Incrementally, we must extend this basis while also abstracting future requirements. Since we cannot predict the future success of a method (in the abstract), we are ultimately forced to explore as a society. Those jobs on the forefront of our evolution must then be tested by reality alone from which we distill the simple rule: "If it works, keep it. If it doesn't try someone or something different".

Does that sound radical? No. We are already doing it. Ergo, no problem and no need to institutionalize the fact that we are presently lagging. (If we did, we would always lag. Please note that this is a failure that we have examples of throughout time --- think of the army officer competency tests and the development of modern warfare. It is not just coincidence that the greatest military failures were inflicted by "untrained" or "foreign-thinking" adversaries. These failures were all well trained and well prepared for, even institutionalized--on the losing side).

Lets not institutionalize our future demise.
Instead, lets hold accountable those that we rely upon. Some competency tests are in order. Other would be measures of capacity are artifacts of societal ossification. We should have the wisdom now to discern what must be protected and what might be changed. (Or not--time will tell.)

Elton

If older workers become more expensive to employ because of greater health care costs, and the ADEA prevents employers from lowering their salaries correspondingly, then those older workers will be less attractive to employ. A law which "protects" a class of worker by making their employment conditions inflexible has the unintended consequence of making that class of worker more onerous to employ, and employers will avoid them. It is not necessary to be devoted to liberal economics to oppose this; it's only necessary to realize that labor inflexibilities will hurt BOTH the employers and the employees. Market forces can't just be blithely circumvented, but they can be distorted. Legislating against age-discrimination by preventing employers from factoring in the increased costs & declining productivity of older workers will just result in a different kind of discrimination, where older workers are eschewed entirely.

David Nieporent

What Elton said.

Also, firing someone to avoid paying them a pension to which they would otherwise be entitled would (likely, depending on circumstances) be an ERISA violation, independent of any ADEA issues.

RWS

One of the reasons for the major shift in retirement plans from fixed benefit pensions to fixed contribution 401(k) plans is to avoid this sort of problem, which hurts both employer and employee. The market has clearly acted to prefer the 401(k), because there is no real problem of an employer in a bilateral monopoly posture wanting to fire someone to avoid full pension vesting. You make what you earn per unit worked and put a portion of that into your savings plan, and it is yours, no questions asked. If you fail to produce at your salary level, your salary level is reduced or you are terminated, but that does not impact your retirement expectations with respect to the retirement package you have already earned.

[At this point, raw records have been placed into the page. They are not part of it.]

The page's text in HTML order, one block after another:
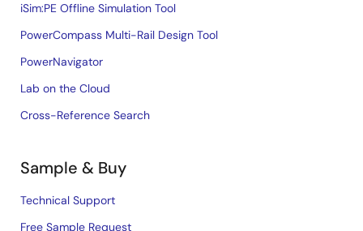
iSim:PE Offline Simulation Tool
PowerCompass Multi-Rail Design Tool
PowerNavigator
Lab on the Cloud
Cross-Reference Search
Sample & Buy
Technical Support
Free Sample Request

It is a great example of the market working to solve this bilateral monopoly problem inherent in pension plan promises.

Bill

I'm glad that some are looking at this as a bilateral monopoly situation morphing into a monopsony situation as the aging employee, who has made firm specific investments to benefit the company, is less mobile by reason of age and the more specific investments it has made.

The perverse consequences of these proposals will be for employees to make less firm specific, and more industry specific and individual specific, investments absent a promise from the employer for longer employment and a pay out for the firm specific investment.

So, we get less firm specific investment, and more free agents.

I do think upper level managers are smart however, and with their pay (if they come in as a free agent) they also negotiate high severance and high retirement packages. Were it so simple for others.